Zhang Ruoyu, Atwal Gurinder S, Lim Wei Keat
Regeneron Pharmaceuticals, Tarrytown, NY 10591, USA.
Patterns (N Y). 2021 Feb 15;2(3):100211. doi: 10.1016/j.patter.2021.100211. eCollection 2021 Mar 12.
With the rapid advancement of single-cell RNA-sequencing (scRNA-seq) technology, many data-preprocessing methods have been proposed to address numerous systematic errors and technical variabilities inherent in this technology. While these methods have been demonstrated to be effective in recovering individual gene expression, the suitability to the inference of gene-gene associations and subsequent gene network reconstruction have not been systemically investigated. In this study, we benchmarked five representative scRNA-seq normalization/imputation methods on Human Cell Atlas bone marrow data with respect to their impacts on inferred gene-gene associations. Our results suggested that a considerable amount of spurious correlations was introduced during the data-preprocessing steps due to oversmoothing of the raw data. We proposed a model-agnostic noise-regularization method that can effectively eliminate the correlation artifacts. The noise-regularized gene-gene correlations were further used to reconstruct a gene co-expression network and successfully revealed several known immune cell modules.
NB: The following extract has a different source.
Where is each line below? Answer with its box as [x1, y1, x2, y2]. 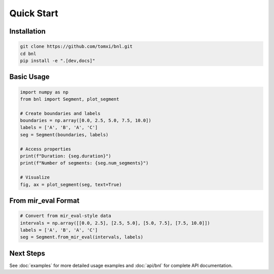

随着单细胞RNA测序(scRNA-seq)技术的迅速发展,人们提出了许多数据预处理方法来解决该技术中固有的大量系统误差和技术变异性。虽然这些方法已被证明在恢复个体基因表达方面是有效的,但它们对基因-基因关联推断和后续基因网络重建的适用性尚未得到系统研究。在本研究中,我们针对五种具有代表性的scRNA-seq标准化/插补方法对人类细胞图谱骨髓数据推断基因-基因关联的影响进行了基准测试。我们的结果表明,由于原始数据过度平滑,在数据预处理步骤中引入了大量虚假相关性。我们提出了一种模型无关的噪声正则化方法,该方法可以有效消除相关性伪影。经噪声正则化的基因-基因相关性被进一步用于重建基因共表达网络,并成功揭示了几个已知的免疫细胞模块。